The data |
□ □ □

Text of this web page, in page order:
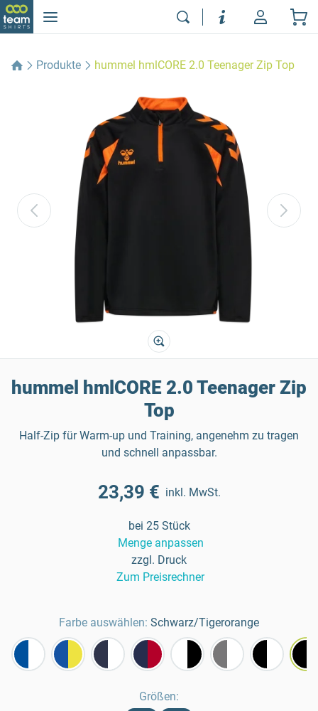
Produkte hummel hmlCORE 2.0 Teenager Zip Top
hummel hmlCORE 2.0 Teenager Zip
Top
Half-Zip für Warm-up und Training, angenehm zu tragen
und schnell anpassbar.
23,39 € inkl. MwSt.
bei 25 Stück
Menge anpassen
zzgl. Druck
Zum Preisrechner
Farbe auswählen: Schwarz/Tigerorange
Größen:
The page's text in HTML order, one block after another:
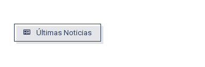
Últimas Noticias
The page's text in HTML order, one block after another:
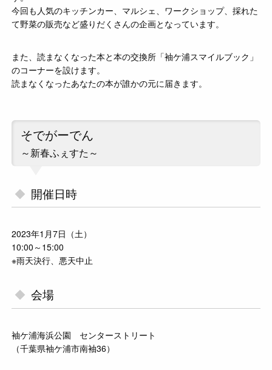
今回も人気のキッチンカー、マルシェ、ワークショップ、採れた
て野菜の販売など盛りだくさんの企画となっています。
また、読まなくなった本と本の交換所「袖ケ浦スマイルブック」
のコーナーを設けます。
読まなくなったあなたの本が誰かの元に届きます。
そでがーでん
～新春ふぇすた～
開催日時
2023年1月7日（土）
10:00～15:00
※雨天決行、悪天中止
会場
袖ケ浦海浜公園 センターストリート
（千葉県袖ケ浦市南袖36）
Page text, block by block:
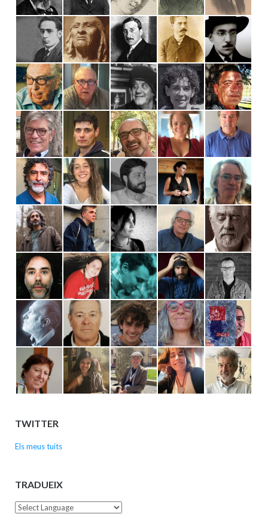
TWITTER
Els meus tuits
TRADUEIX
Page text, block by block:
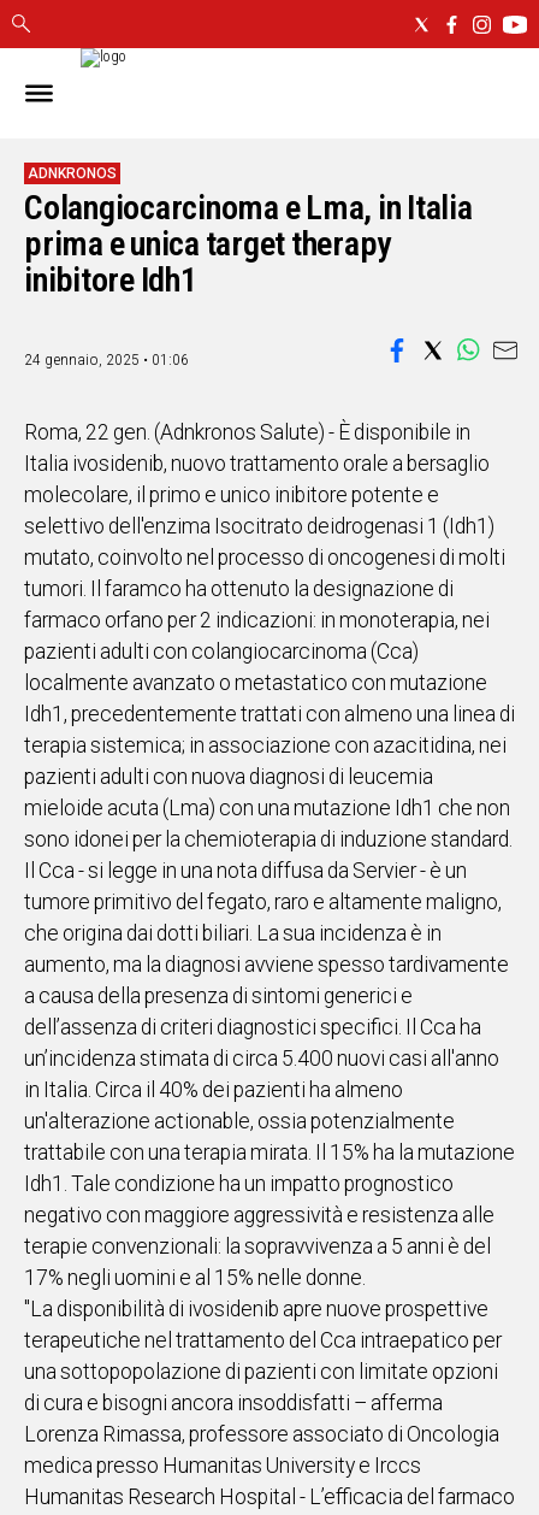
IN
CAGLIARI
SASSARI
NUORO
ORISTANO
SULCIS
OGLIASTRA
ALTRE
NOTIZIE
POLITICA
IN
ITALIA
NEL
MONDO
SPORT
EVENTI
STORIE
VIDEO
UNISCITI
WHATSAPP
Social
ADNKRONOS
Colangiocarcinoma e Lma, in Italia
prima e unica target therapy
inibitore Idh1
24 gennaio, 2025 • 01:06
Roma, 22 gen. (Adnkronos Salute) - È disponibile in
Italia ivosidenib, nuovo trattamento orale a bersaglio
molecolare, il primo e unico inibitore potente e
selettivo dell'enzima Isocitrato deidrogenasi 1 (Idh1)
mutato, coinvolto nel processo di oncogenesi di molti
tumori. Il faramco ha ottenuto la designazione di
farmaco orfano per 2 indicazioni: in monoterapia, nei
pazienti adulti con colangiocarcinoma (Cca)
localmente avanzato o metastatico con mutazione
Idh1, precedentemente trattati con almeno una linea di
terapia sistemica; in associazione con azacitidina, nei
pazienti adulti con nuova diagnosi di leucemia
mieloide acuta (Lma) con una mutazione Idh1 che non
sono idonei per la chemioterapia di induzione standard.
Il Cca - si legge in una nota diffusa da Servier - è un
tumore primitivo del fegato, raro e altamente maligno,
che origina dai dotti biliari. La sua incidenza è in
aumento, ma la diagnosi avviene spesso tardivamente
a causa della presenza di sintomi generici e
dell’assenza di criteri diagnostici specifici. Il Cca ha
un’incidenza stimata di circa 5.400 nuovi casi all'anno
in Italia. Circa il 40% dei pazienti ha almeno
un'alterazione actionable, ossia potenzialmente
trattabile con una terapia mirata. Il 15% ha la mutazione
Idh1. Tale condizione ha un impatto prognostico
negativo con maggiore aggressività e resistenza alle
terapie convenzionali: la sopravvivenza a 5 anni è del
17% negli uomini e al 15% nelle donne.
"La disponibilità di ivosidenib apre nuove prospettive
terapeutiche nel trattamento del Cca intraepatico per
una sottopopolazione di pazienti con limitate opzioni
di cura e bisogni ancora insoddisfatti – afferma
Lorenza Rimassa, professore associato di Oncologia
medica presso Humanitas University e Irccs
Humanitas Research Hospital - L’efficacia del farmaco
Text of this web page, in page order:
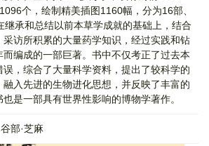
个，绘制精美插图1160幅，分为16部、
继承和总结以前本草学成就的基础上，结合
采访所积累的大量药学知识，经过实践和钻
而编成的一部巨著。书中不仅考正了过去本
误，综合了大量科学资料，提出了较科学的
融入先进的生物进化思想，并反映了丰富的
是一部具有世界性影响的博物学著作。
部·芝麻
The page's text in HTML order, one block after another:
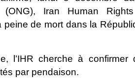
(ONG), Iran Human
de mort dans la
l’IHR cherche à
par pendaison.
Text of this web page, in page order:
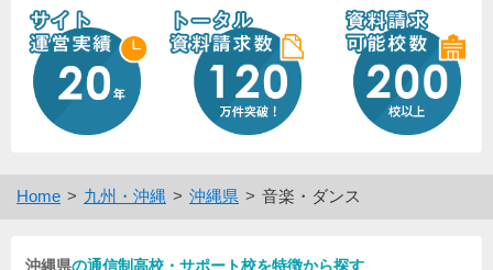
Home 九州・沖縄 沖縄県 音楽・ダンス
沖縄県の通信制高校・サポート校を特徴から探す
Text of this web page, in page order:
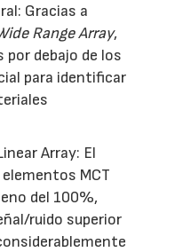
Gracias a
Range Array,
debajo de los
para identificar
Array: El
MCT
del 100%,
ruido superior
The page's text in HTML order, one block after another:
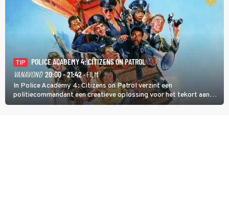
TIP
POLICE ACADEMY 4: CITIZENS ON PATROL
VANAVOND 20:00 - 21:42· FILM
In Police Academy 4: Citizens on Patrol verzint een
politiecommandant een creatieve oplossing voor het tekort aan
agenten.
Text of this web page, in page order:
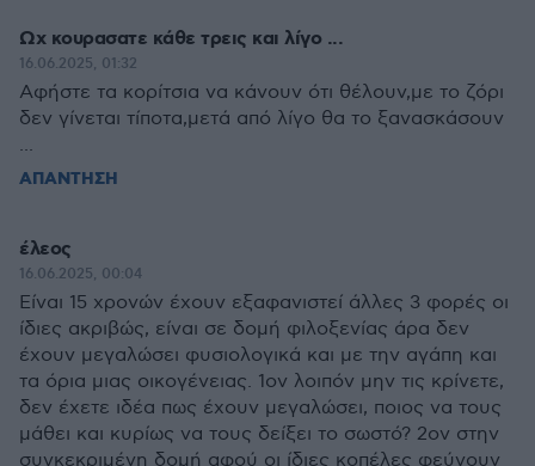
Ωχ κουρασατε κάθε τρεις και λίγο ...
16.06.2025, 01:32
Αφήστε τα κορίτσια να κάνουν ότι θέλουν,με το ζόρι
δεν γίνεται τίποτα,μετά από λίγο θα το ξανασκάσουν
...
ΑΠΑΝΤΗΣΗ
έλεος
16.06.2025, 00:04
Είναι 15 χρονών έχουν εξαφανιστεί άλλες 3 φορές οι
ίδιες ακριβώς, είναι σε δομή φιλοξενίας άρα δεν
έχουν μεγαλώσει φυσιολογικά και με την αγάπη και
τα όρια μιας οικογένειας. 1ον λοιπόν μην τις κρίνετε,
δεν έχετε ιδέα πως έχουν μεγαλώσει, ποιος να τους
μάθει και κυρίως να τους δείξει το σωστό? 2ον στην
συγκεκριμένη δομή αφού οι ίδιες κοπέλες φεύγουν
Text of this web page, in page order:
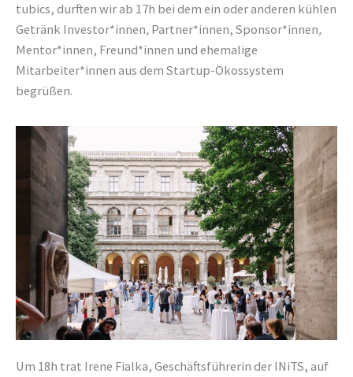
tubics, durften wir ab 17h bei dem ein oder anderen kühlen
Getränk Investor*innen, Partner*innen, Sponsor*innen,
Mentor*innen, Freund*innen und ehemalige
Mitarbeiter*innen aus dem Startup-Ökossystem
begrüßen.
Um 18h trat Irene Fialka, Geschäftsführerin der INiTS, auf
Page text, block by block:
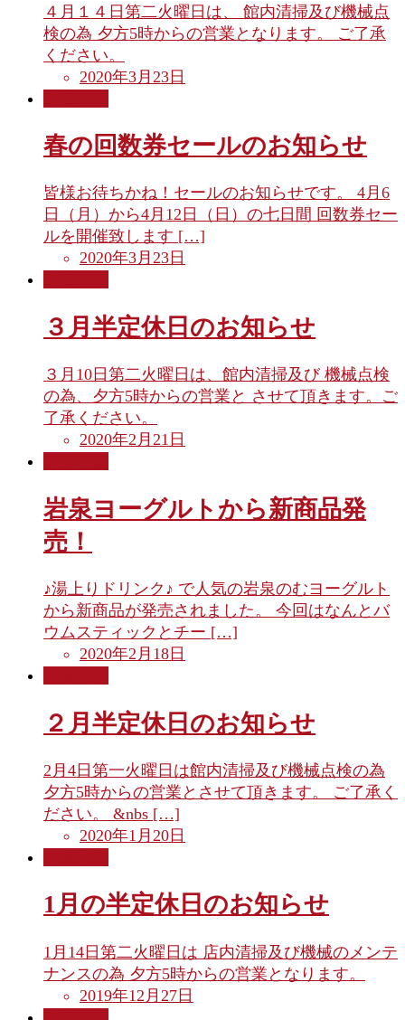
４月１４日第二火曜日は、 館内清掃及び機械点
検の為 夕方5時からの営業となります。 ご了承
ください。
2020年3月23日
春の回数券セールのお知らせ
皆様お待ちかね！セールのお知らせです。 4月6
日（月）から4月12日（日）の七日間 回数券セー
ルを開催致します […]
2020年3月23日
３月半定休日のお知らせ
３月10日第二火曜日は、館内清掃及び 機械点検
の為、夕方5時からの営業と させて頂きます。ご
了承ください。
2020年2月21日
岩泉ヨーグルトから新商品発
売！
♪湯上りドリンク♪ で人気の岩泉のむヨーグルト
から新商品が発売されました。 今回はなんとバ
ウムスティックとチー […]
2020年2月18日
２月半定休日のお知らせ
2月4日第一火曜日は館内清掃及び機械点検の為
夕方5時からの営業とさせて頂きます。 ご了承く
ださい。 &nbs […]
2020年1月20日
1月の半定休日のお知らせ
1月14日第二火曜日は 店内清掃及び機械のメンテ
ナンスの為 夕方5時からの営業となります。
2019年12月27日
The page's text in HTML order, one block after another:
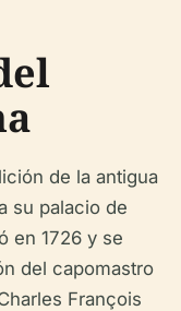
de la antigua
su palacio de
en 1726 y se
del capomastro
François
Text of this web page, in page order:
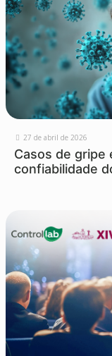
27 de abril de 2026
Casos de gripe
confiabilidade

□ □ □

Your goal | Print the listing verbatim; no pictures.

Task solution |
Text of this web page, in page order:
Produkte hummel hmlCORE 2.0 Teenager Zip Top
hummel hmlCORE 2.0 Teenager Zip
Top
Half-Zip für Warm-up und Training, angenehm zu tragen
und schnell anpassbar.
23,39 € inkl. MwSt.
bei 25 Stück
Menge anpassen
zzgl. Druck
Zum Preisrechner
Farbe auswählen: Schwarz/Tigerorange
Größen:
The page's text in HTML order, one block after another:
Últimas Noticias
The page's text in HTML order, one block after another:
今回も人気のキッチンカー、マルシェ、ワークショップ、採れた
て野菜の販売など盛りだくさんの企画となっています。
また、読まなくなった本と本の交換所「袖ケ浦スマイルブック」
のコーナーを設けます。
読まなくなったあなたの本が誰かの元に届きます。
そでがーでん
～新春ふぇすた～
開催日時
2023年1月7日（土）
10:00～15:00
※雨天決行、悪天中止
会場
袖ケ浦海浜公園 センターストリート
（千葉県袖ケ浦市南袖36）
Page text, block by block:
TWITTER
Els meus tuits
TRADUEIX
Page text, block by block:
IN
CAGLIARI
SASSARI
NUORO
ORISTANO
SULCIS
OGLIASTRA
ALTRE
NOTIZIE
POLITICA
IN
ITALIA
NEL
MONDO
SPORT
EVENTI
STORIE
VIDEO
UNISCITI
WHATSAPP
Social
ADNKRONOS
Colangiocarcinoma e Lma, in Italia
prima e unica target therapy
inibitore Idh1
24 gennaio, 2025 • 01:06
Roma, 22 gen. (Adnkronos Salute) - È disponibile in
Italia ivosidenib, nuovo trattamento orale a bersaglio
molecolare, il primo e unico inibitore potente e
selettivo dell'enzima Isocitrato deidrogenasi 1 (Idh1)
mutato, coinvolto nel processo di oncogenesi di molti
tumori. Il faramco ha ottenuto la designazione di
farmaco orfano per 2 indicazioni: in monoterapia, nei
pazienti adulti con colangiocarcinoma (Cca)
localmente avanzato o metastatico con mutazione
Idh1, precedentemente trattati con almeno una linea di
terapia sistemica; in associazione con azacitidina, nei
pazienti adulti con nuova diagnosi di leucemia
mieloide acuta (Lma) con una mutazione Idh1 che non
sono idonei per la chemioterapia di induzione standard.
Il Cca - si legge in una nota diffusa da Servier - è un
tumore primitivo del fegato, raro e altamente maligno,
che origina dai dotti biliari. La sua incidenza è in
aumento, ma la diagnosi avviene spesso tardivamente
a causa della presenza di sintomi generici e
dell’assenza di criteri diagnostici specifici. Il Cca ha
un’incidenza stimata di circa 5.400 nuovi casi all'anno
in Italia. Circa il 40% dei pazienti ha almeno
un'alterazione actionable, ossia potenzialmente
trattabile con una terapia mirata. Il 15% ha la mutazione
Idh1. Tale condizione ha un impatto prognostico
negativo con maggiore aggressività e resistenza alle
terapie convenzionali: la sopravvivenza a 5 anni è del
17% negli uomini e al 15% nelle donne.
"La disponibilità di ivosidenib apre nuove prospettive
terapeutiche nel trattamento del Cca intraepatico per
una sottopopolazione di pazienti con limitate opzioni
di cura e bisogni ancora insoddisfatti – afferma
Lorenza Rimassa, professore associato di Oncologia
medica presso Humanitas University e Irccs
Humanitas Research Hospital - L’efficacia del farmaco
Text of this web page, in page order:
个，绘制精美插图1160幅，分为16部、
继承和总结以前本草学成就的基础上，结合
采访所积累的大量药学知识，经过实践和钻
而编成的一部巨著。书中不仅考正了过去本
误，综合了大量科学资料，提出了较科学的
融入先进的生物进化思想，并反映了丰富的
是一部具有世界性影响的博物学著作。
部·芝麻
The page's text in HTML order, one block after another:
(ONG), Iran Human
de mort dans la
l’IHR cherche à
par pendaison.
Text of this web page, in page order:
Home 九州・沖縄 沖縄県 音楽・ダンス
沖縄県の通信制高校・サポート校を特徴から探す
Text of this web page, in page order:
Gracias a
Range Array,
debajo de los
para identificar
Array: El
MCT
del 100%,
ruido superior
The page's text in HTML order, one block after another:
TIP
POLICE ACADEMY 4: CITIZENS ON PATROL
VANAVOND 20:00 - 21:42· FILM
In Police Academy 4: Citizens on Patrol verzint een
politiecommandant een creatieve oplossing voor het tekort aan
agenten.
Text of this web page, in page order:
Ωχ κουρασατε κάθε τρεις και λίγο ...
16.06.2025, 01:32
Αφήστε τα κορίτσια να κάνουν ότι θέλουν,με το ζόρι
δεν γίνεται τίποτα,μετά από λίγο θα το ξανασκάσουν
...
ΑΠΑΝΤΗΣΗ
έλεος
16.06.2025, 00:04
Είναι 15 χρονών έχουν εξαφανιστεί άλλες 3 φορές οι
ίδιες ακριβώς, είναι σε δομή φιλοξενίας άρα δεν
έχουν μεγαλώσει φυσιολογικά και με την αγάπη και
τα όρια μιας οικογένειας. 1ον λοιπόν μην τις κρίνετε,
δεν έχετε ιδέα πως έχουν μεγαλώσει, ποιος να τους
μάθει και κυρίως να τους δείξει το σωστό? 2ον στην
συγκεκριμένη δομή αφού οι ίδιες κοπέλες φεύγουν
Text of this web page, in page order:
tubics, durften wir ab 17h bei dem ein oder anderen kühlen
Getränk Investor*innen, Partner*innen, Sponsor*innen,
Mentor*innen, Freund*innen und ehemalige
Mitarbeiter*innen aus dem Startup-Ökossystem
begrüßen.
Um 18h trat Irene Fialka, Geschäftsführerin der INiTS, auf
Page text, block by block:
４月１４日第二火曜日は、 館内清掃及び機械点
検の為 夕方5時からの営業となります。 ご了承
ください。
2020年3月23日
春の回数券セールのお知らせ
皆様お待ちかね！セールのお知らせです。 4月6
日（月）から4月12日（日）の七日間 回数券セー
ルを開催致します […]
2020年3月23日
３月半定休日のお知らせ
３月10日第二火曜日は、館内清掃及び 機械点検
の為、夕方5時からの営業と させて頂きます。ご
了承ください。
2020年2月21日
岩泉ヨーグルトから新商品発
売！
♪湯上りドリンク♪ で人気の岩泉のむヨーグルト
から新商品が発売されました。 今回はなんとバ
ウムスティックとチー […]
2020年2月18日
２月半定休日のお知らせ
2月4日第一火曜日は館内清掃及び機械点検の為
夕方5時からの営業とさせて頂きます。 ご了承く
ださい。 &nbs […]
2020年1月20日
1月の半定休日のお知らせ
1月14日第二火曜日は 店内清掃及び機械のメンテ
ナンスの為 夕方5時からの営業となります。
2019年12月27日
The page's text in HTML order, one block after another:
de la antigua
su palacio de
en 1726 y se
del capomastro
François
Text of this web page, in page order:
27 de abril de 2026
Casos de gripe
confiabilidade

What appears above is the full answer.